• About this task
Write out each entry below exactly; the images do not belong in your copy.

-.-.-

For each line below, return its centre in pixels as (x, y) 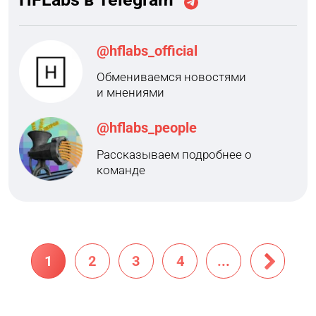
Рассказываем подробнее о (174, 154)
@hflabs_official (147, 51)
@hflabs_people (146, 128)
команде (121, 170)
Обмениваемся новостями (171, 77)
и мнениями (130, 93)
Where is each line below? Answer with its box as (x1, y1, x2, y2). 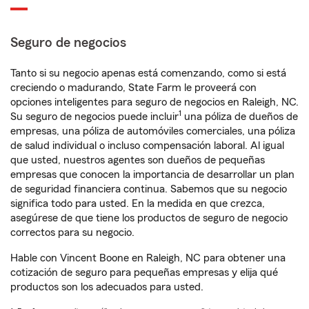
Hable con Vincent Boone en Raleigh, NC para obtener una (10, 252, 286, 263)
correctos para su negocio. (10, 227, 134, 238)
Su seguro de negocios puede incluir (10, 111, 179, 122)
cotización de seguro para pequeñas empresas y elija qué (10, 267, 278, 278)
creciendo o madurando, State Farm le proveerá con (10, 82, 257, 93)
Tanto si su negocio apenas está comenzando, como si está (10, 68, 286, 79)
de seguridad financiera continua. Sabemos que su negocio (10, 183, 287, 195)
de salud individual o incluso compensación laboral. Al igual (10, 140, 284, 151)
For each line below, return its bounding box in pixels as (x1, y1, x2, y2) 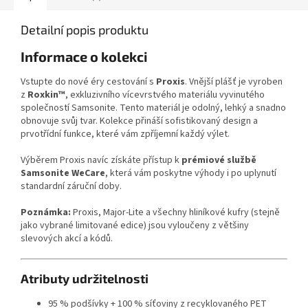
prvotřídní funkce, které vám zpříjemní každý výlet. (21, 126, 230, 141)
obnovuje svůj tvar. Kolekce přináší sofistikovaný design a (21, 113, 258, 128)
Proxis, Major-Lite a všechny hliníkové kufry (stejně (71, 205, 280, 219)
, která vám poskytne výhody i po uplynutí (105, 166, 276, 180)
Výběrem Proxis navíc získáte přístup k (21, 153, 181, 167)
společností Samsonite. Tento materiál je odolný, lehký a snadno (21, 100, 286, 115)
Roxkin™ (27, 87, 65, 102)
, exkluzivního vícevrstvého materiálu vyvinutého (65, 87, 265, 102)
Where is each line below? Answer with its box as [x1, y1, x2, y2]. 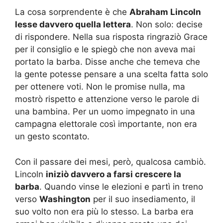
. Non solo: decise [131, 19, 203, 29]
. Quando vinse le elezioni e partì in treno [39, 181, 203, 192]
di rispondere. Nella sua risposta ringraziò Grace [15, 32, 208, 42]
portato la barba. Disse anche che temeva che [15, 57, 200, 67]
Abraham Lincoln [129, 7, 201, 17]
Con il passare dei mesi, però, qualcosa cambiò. [15, 156, 206, 167]
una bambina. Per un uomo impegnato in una [15, 107, 195, 116]
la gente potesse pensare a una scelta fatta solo [15, 69, 208, 79]
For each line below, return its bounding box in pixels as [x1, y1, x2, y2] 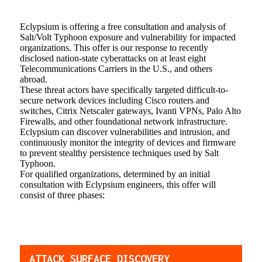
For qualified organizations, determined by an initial [19, 168, 210, 179]
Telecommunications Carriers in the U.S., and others [19, 63, 212, 74]
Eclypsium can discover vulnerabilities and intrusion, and [19, 126, 230, 137]
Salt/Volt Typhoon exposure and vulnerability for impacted [19, 32, 236, 42]
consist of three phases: [19, 189, 105, 200]
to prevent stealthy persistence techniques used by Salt [19, 147, 219, 158]
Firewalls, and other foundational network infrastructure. [19, 116, 227, 126]
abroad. [19, 74, 50, 84]
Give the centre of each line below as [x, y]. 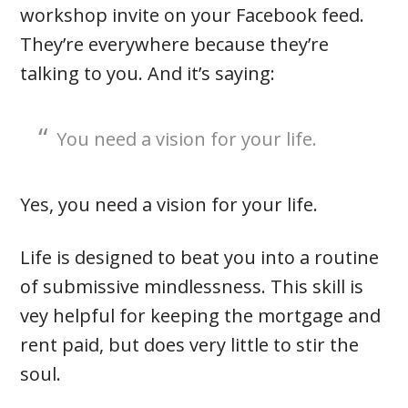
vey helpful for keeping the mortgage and [201, 316]
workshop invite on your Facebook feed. [193, 15]
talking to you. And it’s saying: [148, 74]
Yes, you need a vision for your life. [169, 205]
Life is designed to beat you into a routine [200, 258]
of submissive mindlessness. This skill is [192, 287]
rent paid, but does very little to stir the [190, 345]
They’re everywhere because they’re [175, 45]
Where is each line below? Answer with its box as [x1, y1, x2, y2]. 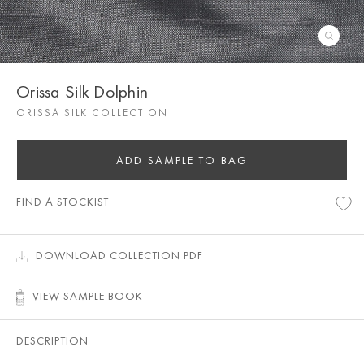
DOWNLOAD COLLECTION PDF [36, 248, 203, 262]
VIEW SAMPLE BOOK [32, 288, 143, 303]
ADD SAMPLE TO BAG [116, 153, 248, 167]
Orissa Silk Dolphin [16, 80, 149, 103]
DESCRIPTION [16, 333, 89, 349]
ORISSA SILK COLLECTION [16, 106, 168, 119]
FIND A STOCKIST [16, 194, 109, 209]
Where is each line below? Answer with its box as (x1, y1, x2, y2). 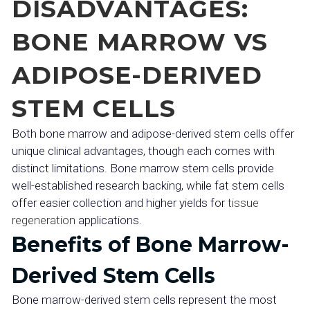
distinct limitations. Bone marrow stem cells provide (12, 161, 274, 175)
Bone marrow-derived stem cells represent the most (12, 293, 277, 307)
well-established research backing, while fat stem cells (12, 179, 284, 192)
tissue (225, 196, 259, 210)
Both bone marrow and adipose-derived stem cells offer (12, 127, 294, 140)
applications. (75, 213, 142, 227)
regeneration (12, 213, 75, 227)
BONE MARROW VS (12, 27, 268, 57)
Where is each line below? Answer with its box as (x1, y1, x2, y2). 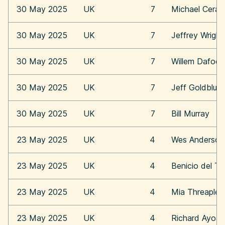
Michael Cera (171, 4, 219, 14)
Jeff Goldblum (171, 82, 223, 92)
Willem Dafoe (171, 56, 220, 66)
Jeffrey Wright (171, 30, 223, 40)
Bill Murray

-.-.-

• Expected output
For each line below, return its centre in pixels as (x, y) 
Рассказываем подробнее о (174, 154)
@hflabs_official (147, 51)
@hflabs_people (146, 128)
команде (121, 170)
Обмениваемся новостями (171, 77)
и мнениями (130, 93)
Where is each line below? Answer with its box as (x1, y1, x2, y2). 
Hable con Vincent Boone en Raleigh, NC para obtener una (10, 252, 286, 263)
correctos para su negocio. (10, 227, 134, 238)
Su seguro de negocios puede incluir (10, 111, 179, 122)
cotización de seguro para pequeñas empresas y elija qué (10, 267, 278, 278)
creciendo o madurando, State Farm le proveerá con (10, 82, 257, 93)
Tanto si su negocio apenas está comenzando, como si está (10, 68, 286, 79)
de seguridad financiera continua. Sabemos que su negocio (10, 183, 287, 195)
de salud individual o incluso compensación laboral. Al igual (10, 140, 284, 151)
For each line below, return its bounding box in pixels as (x1, y1, x2, y2) 
prvotřídní funkce, které vám zpříjemní každý výlet. (21, 126, 230, 141)
obnovuje svůj tvar. Kolekce přináší sofistikovaný design a (21, 113, 258, 128)
Proxis, Major-Lite a všechny hliníkové kufry (stejně (71, 205, 280, 219)
, která vám poskytne výhody i po uplynutí (105, 166, 276, 180)
Výběrem Proxis navíc získáte přístup k (21, 153, 181, 167)
společností Samsonite. Tento materiál je odolný, lehký a snadno (21, 100, 286, 115)
Roxkin™ (27, 87, 65, 102)
, exkluzivního vícevrstvého materiálu vyvinutého (65, 87, 265, 102)
Where is each line below? Answer with its box as [x1, y1, x2, y2]. 
. Non solo: decise [131, 19, 203, 29]
. Quando vinse le elezioni e partì in treno [39, 181, 203, 192]
di rispondere. Nella sua risposta ringraziò Grace [15, 32, 208, 42]
portato la barba. Disse anche che temeva che [15, 57, 200, 67]
Abraham Lincoln [129, 7, 201, 17]
Con il passare dei mesi, però, qualcosa cambiò. [15, 156, 206, 167]
una bambina. Per un uomo impegnato in una [15, 107, 195, 116]
la gente potesse pensare a una scelta fatta solo [15, 69, 208, 79]
For each line below, return its bounding box in pixels as [x1, y1, x2, y2] 
For qualified organizations, determined by an initial [19, 168, 210, 179]
Telecommunications Carriers in the U.S., and others [19, 63, 212, 74]
Eclypsium can discover vulnerabilities and intrusion, and [19, 126, 230, 137]
Salt/Volt Typhoon exposure and vulnerability for impacted [19, 32, 236, 42]
consist of three phases: [19, 189, 105, 200]
to prevent stealthy persistence techniques used by Salt [19, 147, 219, 158]
Firewalls, and other foundational network infrastructure. [19, 116, 227, 126]
abroad. [19, 74, 50, 84]
Give the centre of each line below as [x, y]. 
vey helpful for keeping the mortgage and [201, 316]
workshop invite on your Facebook feed. [193, 15]
talking to you. And it’s saying: [148, 74]
Yes, you need a vision for your life. [169, 205]
Life is designed to beat you into a routine [200, 258]
of submissive mindlessness. This skill is [192, 287]
rent paid, but does very little to stir the [190, 345]
They’re everywhere because they’re [175, 45]
Where is each line below? Answer with its box as [x1, y1, x2, y2]. 
DOWNLOAD COLLECTION PDF [36, 248, 203, 262]
VIEW SAMPLE BOOK [32, 288, 143, 303]
ADD SAMPLE TO BAG [116, 153, 248, 167]
Orissa Silk Dolphin [16, 80, 149, 103]
DESCRIPTION [16, 333, 89, 349]
ORISSA SILK COLLECTION [16, 106, 168, 119]
FIND A STOCKIST [16, 194, 109, 209]
Where is each line below? Answer with its box as (x1, y1, x2, y2). 
distinct limitations. Bone marrow stem cells provide (12, 161, 274, 175)
Bone marrow-derived stem cells represent the most (12, 293, 277, 307)
well-established research backing, while fat stem cells (12, 179, 284, 192)
tissue (225, 196, 259, 210)
Both bone marrow and adipose-derived stem cells offer (12, 127, 294, 140)
applications. (75, 213, 142, 227)
regeneration (12, 213, 75, 227)
BONE MARROW VS (12, 27, 268, 57)
Where is each line below? Answer with its box as (x1, y1, x2, y2). 
Michael Cera (171, 4, 219, 14)
Jeff Goldblum (171, 82, 223, 92)
Willem Dafoe (171, 56, 220, 66)
Jeffrey Wright (171, 30, 223, 40)
Bill Murray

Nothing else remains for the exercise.